Two SNPs (rs13397666, rs260674) were significantly associated with Darwin tubercle. The individuals’ genotype change from GG to AG which is rs1339766 is 3.471 times (p-value = 0.049) more likely to have prominent Darwin tubercle. The genotype change from GG to AA in rs260674 is 0.125 times (p-value = 0.029) less likely to get prominent Darwin tubercle. Three genetic predictors (rs7428, rs2080401, rs7873690) were significantly associated with crus helix expression. The individuals genotype change from CC to CT in rs7428 is 0.528 times (p-value = 0.036), from CC to AA in rs2080401 is 0.510 times (p-value = 0.048) and from TT to CC in rs7873690 is 0.476 times (p-value = 0.048) less likely to get extended crus helix expression. Two SNPs (rs263156, rs1878495) were significantly associated with ear protrusion. The genotype changed from AA to CC in rs1878495, with 0.474 times (p-value = 0.041) and from AA to CC in rs263156 with 0.474 times (p-value = 0.041) less likely to get large protrusion. The complete details of Table 2 are discussed in the supplementary material of Table S2.

The predictive model calculated probability of belonging to a particular class. A cutoff value was selected between 0 and 1, and if the calculated probability was over that threshold, the observation was assigned to the class. Overall excellent prediction accuracy of the multinomial model reached the value of AUC = 0.956 for lobe size, AUC = 0.9245 for Darwin tubercle, AUC = 0.915 for superior helix rolling and AUC = 0.8845 for superior helix rolling.

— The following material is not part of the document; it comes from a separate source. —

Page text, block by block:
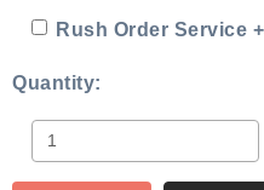
Rush Order Service
Quantity:
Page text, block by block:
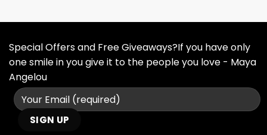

The highest prediction accuracy of the model was obtained for posterior helix rolling AUC = 0.884, for crus helix expression AUC = 0.8611, for ear protrusion AUC = 0.853, for lobe attachment AUC = 0.852, for antitragus size AUC = 0.845 and for antihelix superior crus AUC = 0.8045. The reasonably good prediction accuracies were for antihelix folding AUC = 0.796 and tragus size = 0.7768 shown in Fig. 5.

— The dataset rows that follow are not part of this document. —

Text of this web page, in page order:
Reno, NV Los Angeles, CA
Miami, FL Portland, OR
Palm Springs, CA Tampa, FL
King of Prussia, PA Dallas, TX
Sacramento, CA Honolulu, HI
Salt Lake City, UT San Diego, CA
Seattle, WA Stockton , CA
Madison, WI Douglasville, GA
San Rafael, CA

Sensitivity is a proportion of true positive identified correctly. The highest sensitivity of the model was observed for medium lobe size (76.9%), free ear lobe (76.9%), absent antitragus (78.2%), large tragus (65.7%), under folded posterior helix rolling (76.25%), under folded superior helix rolling (61.75%), under folded antihelix folding (68.025%), extended antihelix superior crus (63.83%), absent Darwin tubercle (61.75%) and large crus helix (63.3%) individuals. The lowest sensitivity of the models was obtained for attached ear lobes (24.1%), average antitragus (19.4%), average tragus (37%), partial posterior helix rolling individuals (18.3%), partial folded superior helix rolling individuals (27.1%), medium crus helix (30.8%), average antihelix superior crus (33.7%), average Darwin tubercle individuals (27.1%), medium crus helix (30.8%) and medium protruding ear individuals (31.02%). Intermediate sensitivity was obtained for average attachment (56.8%), absent tragus (49.2%), over folded posterior helix (56.3%), over folded superior helix rolling (60.1%), over folded antihelix folding (57.3%), flat antihelix superior crus (53.38%), prominent Darwin tubercle (60.1%), small crus helix (56.8%) and flat ear (48.82%) individuals as shown in Table 3. The details are shown in the supplementary file Table S3.

However, on the contrary, the highest specificity large lobe size individuals (99.1%), attached ear lobes individuals (99.1%), average antitragus size (95.8%), average tragus size (89.65%), partial folded posterior helix rolling (96.8%,) partial folded superior helix rolling (93.725%) and partial folded antihelix folding prediction were recorded (95.7625%); average antihelix superior crus (91.01), average Darwin tubercle (93.73%) and medium crus helix were recorded (91.71%) and medium protrusion individuals (90.1%). Lowest specificity was observed for medium lobe size, 50.3% for free ear lobes, 51.6% for absent antitragus, 64.85% for large tragus, 50.2% for under folded posterior helix rolling, 61.375% for under folded superior helix rolling, 55.0875% for under folded antihelix folding, 67.28% for extended antihelix superior crus, 61.38% for absent Darwin tubercle, 65.92% for small crus helix expression and 66.97% for large protruding subjects as shown in Table 3.